Using reference management software

Typically you don't format your citations and bibliography by hand. The easiest way is to use a reference manager:

PaperpileThe citation style is built in and you can choose it in Settings > Citation Style or Paperpile > Citation Style in Google Docs.
EndNoteDownload the output style file
Mendeley, Zotero, Papers, and othersThe style is either built in or you can download a CSL file that is supported by most references management programs.
BibTeXBibTeX syles are usually part of a LaTeX template. Check the instructions to authors if the publisher offers a LaTeX template for this journal.

Journal articles

Those examples are references to articles in scholarly journals and how they are supposed to appear in your bibliography.

Not all journals organize their published articles in volumes and issues, so these fields are optional. Some electronic journals do not provide a page range, but instead list an article identifier. In a case like this it's safe to use the article identifier instead of the page range.
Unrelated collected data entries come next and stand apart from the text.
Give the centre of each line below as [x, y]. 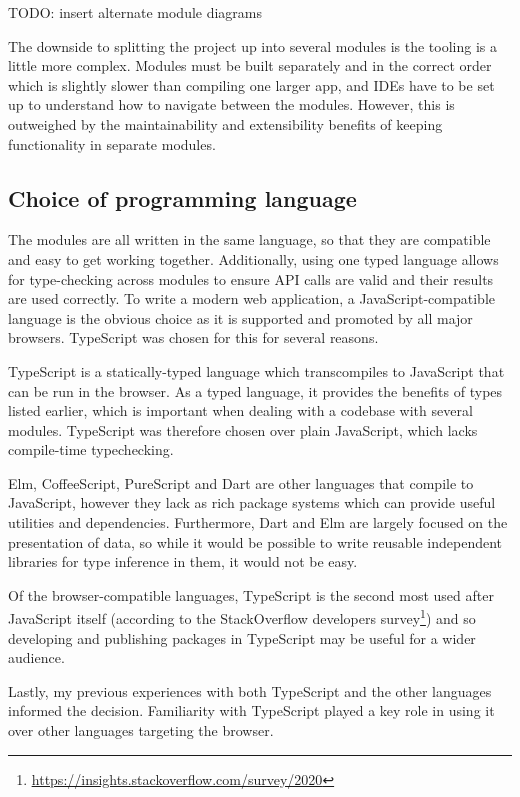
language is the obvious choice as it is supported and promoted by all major [240, 317]
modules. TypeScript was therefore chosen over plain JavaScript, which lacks [243, 429]
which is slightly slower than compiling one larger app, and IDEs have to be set [251, 84]
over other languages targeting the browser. [141, 730]
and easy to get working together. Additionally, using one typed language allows [253, 258]
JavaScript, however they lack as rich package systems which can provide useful [252, 502]
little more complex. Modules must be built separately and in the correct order [250, 65]
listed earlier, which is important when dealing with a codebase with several [240, 410]
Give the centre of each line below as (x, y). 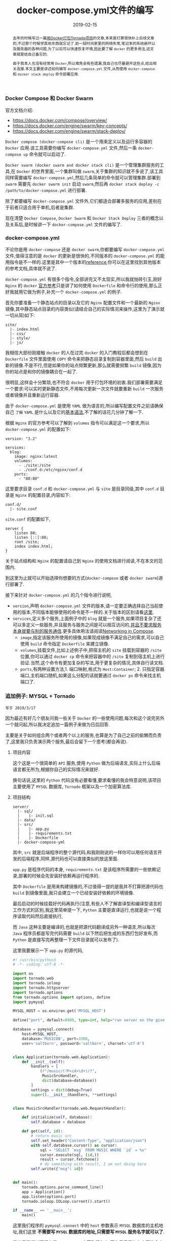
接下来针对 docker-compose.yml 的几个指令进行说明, (59, 595)
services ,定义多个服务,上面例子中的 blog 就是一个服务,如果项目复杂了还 (87, 619)
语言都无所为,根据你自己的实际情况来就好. (56, 769)
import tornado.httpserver (41, 988)
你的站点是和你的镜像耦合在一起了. (41, 372)
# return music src (51, 1136)
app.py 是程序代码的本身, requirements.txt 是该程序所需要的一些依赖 (84, 869)
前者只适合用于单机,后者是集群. (42, 207)
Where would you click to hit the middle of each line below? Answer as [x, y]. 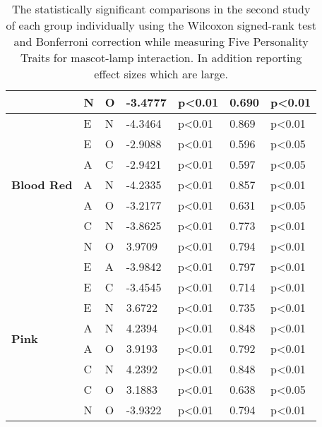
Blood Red [42, 185]
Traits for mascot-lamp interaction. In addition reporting [161, 58]
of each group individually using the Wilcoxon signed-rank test [161, 25]
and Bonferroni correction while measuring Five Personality [161, 41]
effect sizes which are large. [161, 74]
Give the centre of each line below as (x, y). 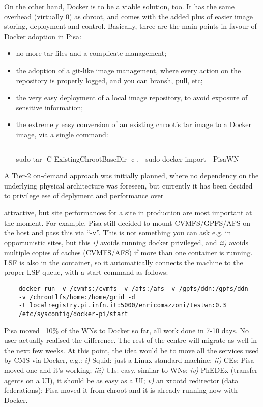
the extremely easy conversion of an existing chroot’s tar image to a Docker (134, 124)
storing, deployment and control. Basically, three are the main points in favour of (130, 26)
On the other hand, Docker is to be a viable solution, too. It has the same (119, 6)
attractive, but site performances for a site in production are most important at (128, 212)
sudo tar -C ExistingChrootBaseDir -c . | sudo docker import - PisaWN (127, 158)
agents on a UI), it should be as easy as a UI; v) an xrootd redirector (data (121, 380)
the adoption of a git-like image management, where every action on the (128, 70)
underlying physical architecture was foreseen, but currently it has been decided (128, 185)
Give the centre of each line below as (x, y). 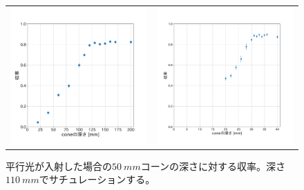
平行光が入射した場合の (59, 166)
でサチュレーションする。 (97, 179)
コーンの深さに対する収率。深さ (213, 166)
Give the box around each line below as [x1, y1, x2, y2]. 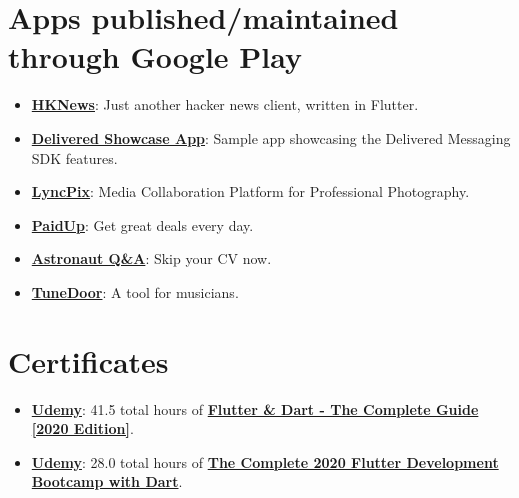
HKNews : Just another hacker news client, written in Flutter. [31, 94, 419, 115]
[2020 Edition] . [31, 418, 134, 439]
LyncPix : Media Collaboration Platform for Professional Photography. [31, 181, 470, 202]
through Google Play [8, 36, 303, 77]
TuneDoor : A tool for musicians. [31, 281, 239, 302]
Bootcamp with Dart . [31, 471, 183, 492]
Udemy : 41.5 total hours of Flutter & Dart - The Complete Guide [31, 398, 479, 419]
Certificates [8, 340, 169, 381]
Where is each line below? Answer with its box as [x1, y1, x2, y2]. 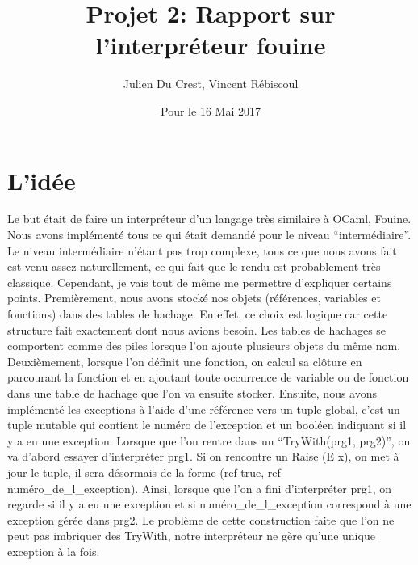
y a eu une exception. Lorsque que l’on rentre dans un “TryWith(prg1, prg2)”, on [7, 432, 411, 449]
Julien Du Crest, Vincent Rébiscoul [123, 75, 299, 92]
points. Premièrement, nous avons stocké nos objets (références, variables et [7, 289, 381, 306]
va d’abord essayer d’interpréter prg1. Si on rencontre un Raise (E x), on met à [7, 448, 399, 465]
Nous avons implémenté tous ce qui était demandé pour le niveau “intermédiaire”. [7, 226, 412, 243]
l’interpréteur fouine [95, 28, 326, 61]
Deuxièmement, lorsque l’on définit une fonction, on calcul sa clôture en [7, 352, 362, 369]
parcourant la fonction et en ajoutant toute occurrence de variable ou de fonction [7, 369, 409, 386]
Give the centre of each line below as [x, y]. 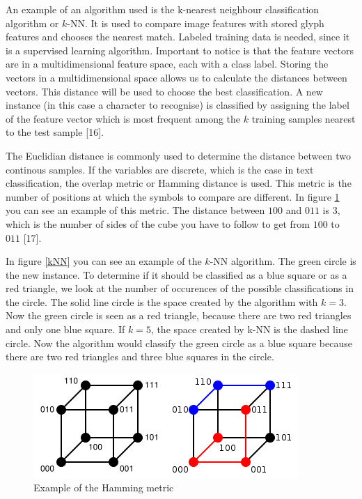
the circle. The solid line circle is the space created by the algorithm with [162, 301]
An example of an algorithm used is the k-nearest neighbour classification [163, 9]
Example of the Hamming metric [104, 488]
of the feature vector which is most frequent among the [123, 118]
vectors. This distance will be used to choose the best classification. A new [164, 91]
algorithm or [32, 23]
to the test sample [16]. [55, 132]
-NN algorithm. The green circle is [283, 261]
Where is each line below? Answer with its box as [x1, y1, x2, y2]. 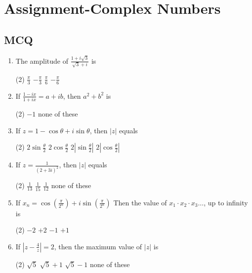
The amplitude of [15, 55, 68, 66]
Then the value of [113, 197, 167, 207]
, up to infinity [204, 197, 248, 207]
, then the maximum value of [54, 241, 142, 251]
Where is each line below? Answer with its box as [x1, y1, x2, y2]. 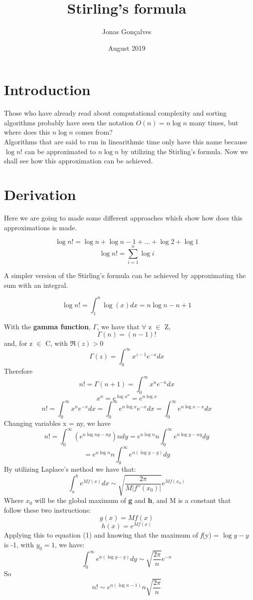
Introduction [4, 80, 91, 100]
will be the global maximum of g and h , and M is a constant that [35, 495, 231, 505]
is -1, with [4, 540, 34, 550]
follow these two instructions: [4, 504, 91, 515]
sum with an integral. [4, 280, 68, 290]
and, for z [4, 338, 33, 348]
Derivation [4, 184, 76, 204]
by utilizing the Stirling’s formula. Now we [121, 146, 248, 156]
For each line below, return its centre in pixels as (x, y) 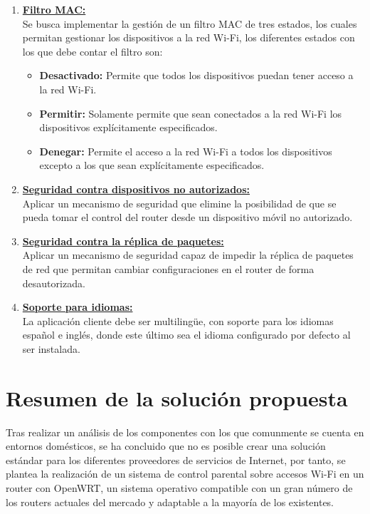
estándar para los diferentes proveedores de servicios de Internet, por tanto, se (176, 459)
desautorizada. (54, 283)
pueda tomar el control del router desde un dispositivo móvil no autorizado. (187, 217)
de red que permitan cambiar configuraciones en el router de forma (168, 268)
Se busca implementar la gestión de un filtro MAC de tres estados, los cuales (190, 23)
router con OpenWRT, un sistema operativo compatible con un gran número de (179, 487)
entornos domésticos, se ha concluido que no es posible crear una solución (166, 446)
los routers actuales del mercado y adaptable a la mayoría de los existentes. (170, 502)

A journal article with 1 author
Scharfman, Helen E. 2015. “Neuroscience. Metabolic Control of Epilepsy.” Science (New York, N.Y.) 347 (6228): 1312–1313.
A journal article with 2 authors
Williams, Wendy M., and Stephen J. Ceci. 2005. “Recruiters and Academia. Academics Worry about Hiring ‘Undiscovered Geniuses.’” Nature 435 (7041): 534.
A journal article with 3 authors
Cohen, Moshik, Reuven Shavit, and Zeev Zalevsky. 2014. “Observing Optical Plasmons on a Single Nanometer Scale.” Scientific Reports 4 (February): 4096.
A journal article with 11 or more authors
Priestley, Rodney D., Christopher J. Ellison, Linda J. Broadbelt, and John M. Torkelson. 2005. “Structural Relaxation of Polymer Glasses at Surfaces, Interfaces, and in Between.” Science (New York, N.Y.) 309 (5733): 456–459.

Books and book chapters

Here are examples of references for authored and edited books as well as book chapters.

An authored book
Whitcomb, Clifford A., and Leslie E. Whitcomb. 2013. Effective Interpersonal and Team Communication Skills for Engineers. Hoboken, NJ: John Wiley & Sons, Inc.
An edited book
Jakushokas, Renatas. 2011. Power Distribution Networks with On-Chip Decoupling Capacitors. Edited by Mikhail Popovich, Andrey V. Mezhiba, Selçuk Köse, and Eby G. Friedman. New York, NY: Springer.
A chapter in an edited book
Shen, Gang, and Zegang Xie. 2013. “Wi-Fi RSS Based Indoor Positioning Using a Probabilistic Reduced Estimator.” In Active Media Technology: 9th International Conference, AMT 2013, Maebashi, Japan, October 29-31, 2013, Proceedings, edited by Tetsuya Yoshida, Gang Kou, Andrzej Skowron, Jiannong Cao, Hakim Hacid, and Ning Zhong, 46–55. Lecture Notes in Computer Science. Cham: Springer International Publishing.

Web sites

Sometimes references to web sites should appear directly in the text rather than in the bibliography. Refer to the Instructions to authors for Education Economics.

Blog post
Fang, Janet. 2015. “Fossil Peruvian Monkey May Have Originated in Africa.” IFLScience. IFLScience. https://www.iflscience.com/plants-and-animals/fossil-peruvian-monkey-may-have-originated-africa/.

Reports

This example shows the general structure used for government reports, technical reports, and scientific reports. If you can't locate the report number then it might be better to cite the report as a book. For reports it is usually not individual people that are credited as authors, but a governmental department or agency like "U. S. Food and Drug Administration" or "National Cancer Institute".

Government report
Government Accountability Office. 1992. Earth Observing System: Information on NASA’s Incorporation of Existing Data Into EOSDIS. IMTEC-92-79. Washington, DC: U.S. Government Printing Office.

Theses and dissertations

Theses including Ph.D. dissertations, Master's theses or Bachelor theses follow the basic format outlined below.

Doctoral dissertation
Berbery, Maria Luz. 2010. “Predictors of White Adoptive Parents’ Cultural and Racial Socialization Behaviors with Their Asian Adopted Children.” Doctoral dissertation, College Park, MD: University of Maryland, College Park.

News paper articles

Unlike scholarly journals, news papers do not usually have a volume and issue number. Instead, the full date and page number is required for a correct reference.

New York Times article
Pilon, Mary. 2013. “A Series of Poses for Fitness, Inside and Out.” New York Times, January 3.

In-text citations

References should be cited in the text by name and year in parentheses:

This sentence cites one reference (Scharfman 2015).
This sentence cites two references (Scharfman 2015; Williams and Ceci 2005).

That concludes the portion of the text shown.